Je me suis efforcé de vous suivre dans un esprit de filiation, avec
tous les faux pas que cela implique. Veuillez accepter la moisson
et reconnaître les fleurs dans ce que vous pourriez regarder comme
de mauvaises herbes. Ainsi puis-je exprimer ma gratitude envers un
maître à qui je dois une orientation qui a infléchi de façon décisive
mon chemin depuis quarante ans. Ma dette à son égard est indiscutable,
et j'ai pu le vérifier tout récemment.
Pour préparer mon intervention lors de cette séance, je souhaitais
relire une vingtaine de vos ouvrages que je n'avais pas sous la
main. Mon élève et ami José Maria Sbert a puisé dans sa bibliothèque
pour me procurer cette moitié de votre oeuvre - des volumes qu'il
avait abondamment annotés, sans craindre d'en souligner des paragraphes
entiers. Ayant passé mes soirées avec ce trésor, j'ai été confondu
par la nouveauté et la vivacité avec lesquelles, au long des années,
vous ne cessez de reprendre vos intuitions fondamentales des premiers
temps en les clarifiant toujours davantage. Votre ténacité, votre
humilité et votre magnanimité devant la critique font de vous un
modèle qu'il faut saluer. La présente réunion académique à Bordeaux
nous fournit une possibilité unique de reconnaître l'unité de votre
pensée. Les uns vous ont lu comme un grand interprète de la Bible,
les autres, comme un philosophe de la technologie. Mais peu ont
vu en vous l'homme qui provoque simultanément la réflexion du philosophe
et celle du croyant.
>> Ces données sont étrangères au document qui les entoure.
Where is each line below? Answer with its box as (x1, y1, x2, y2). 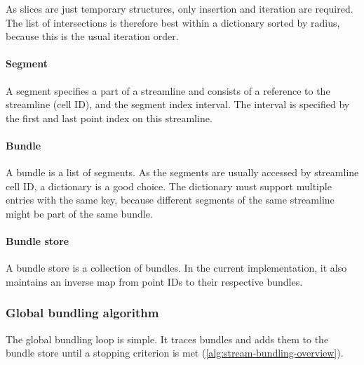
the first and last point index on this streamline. (6, 110, 213, 125)
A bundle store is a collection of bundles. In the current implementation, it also (6, 260, 347, 275)
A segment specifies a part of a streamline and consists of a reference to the (6, 83, 330, 98)
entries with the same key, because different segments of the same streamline (6, 192, 335, 207)
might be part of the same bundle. (6, 206, 153, 220)
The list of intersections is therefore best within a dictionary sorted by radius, (6, 15, 340, 29)
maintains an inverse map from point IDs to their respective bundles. (6, 274, 303, 288)
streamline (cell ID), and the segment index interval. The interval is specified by (6, 97, 350, 112)
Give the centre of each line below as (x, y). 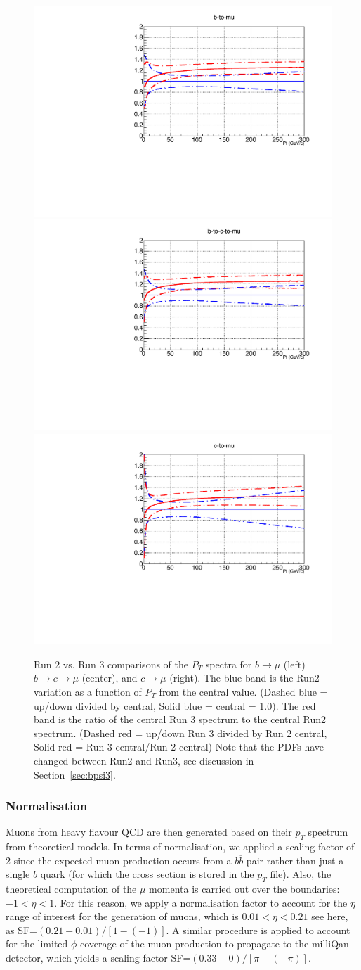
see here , (330, 916)
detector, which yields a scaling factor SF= (98, 958)
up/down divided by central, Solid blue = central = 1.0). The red (175, 705)
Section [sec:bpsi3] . (75, 774)
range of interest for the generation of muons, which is (122, 916)
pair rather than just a (295, 860)
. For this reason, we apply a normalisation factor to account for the (201, 902)
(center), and (110, 678)
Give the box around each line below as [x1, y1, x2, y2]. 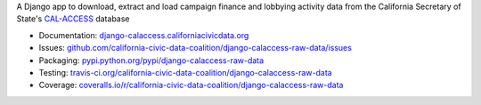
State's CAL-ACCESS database [16, 13, 130, 24]
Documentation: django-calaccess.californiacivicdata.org [38, 29, 249, 40]
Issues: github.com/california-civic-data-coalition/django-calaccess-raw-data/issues [38, 43, 352, 53]
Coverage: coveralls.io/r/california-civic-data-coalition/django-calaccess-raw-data [38, 80, 344, 91]
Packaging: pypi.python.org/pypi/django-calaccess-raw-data [38, 54, 265, 66]
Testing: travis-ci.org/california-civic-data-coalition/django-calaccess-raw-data [38, 67, 333, 77]

Du philosophe de la technologie, vous attendez
qu'il étudie un phénomène patent, observable, en ayant conscience
que celui-ci est trop terrible pour être saisi par la seule raison.
Et vous amenez le croyant à approfondir sa foi biblique et son espérance
eschatologique face à "deux questions profondément troublantes",
revêtant toutes deux un caractère d'"extrême étrangeté historique":
- La première, c'est l'impossibilité de comparer la technique moderne
et ses terrifiantes conséquences avec la culture matérielle d'une
autre société, quelle qu'elle soit. - La seconde, c'est la nécessité
de voir que cette "extravagance historique" est l'aboutissement
d'une subversion de l'évangile par sa mutation en cette idéologie
fondamentale appelée christianisme. Votre oeuvre, de vos premiers
essais sur l'histoire des institutions et de la propagande jusqu'aux
ouvrages d'exégèse si poétiques qui la couronnent, m'a convaincu
de ceci: le caractère unique de l'âge dans lequel nous vivons ne
peut être saisi rationnellement si l'on ne comprend pas qu'il est
le résultat d'une corruptio optimi quae est pessima. C'est
pourquoi le régime de la technique, sous lequel le paysan mexicain
vit tout comme moi, soulève trois questions profondément troublantes:
"Ce régime a donné naissance à une société, à une civilisation,
à une culture en tout, mais vraiment en tout, inverses de ce que
nous lisons dans la Bible, de ce qui est le texte indiscutable à
la fois de la Torah, des prophètes de Jésus et de Paul".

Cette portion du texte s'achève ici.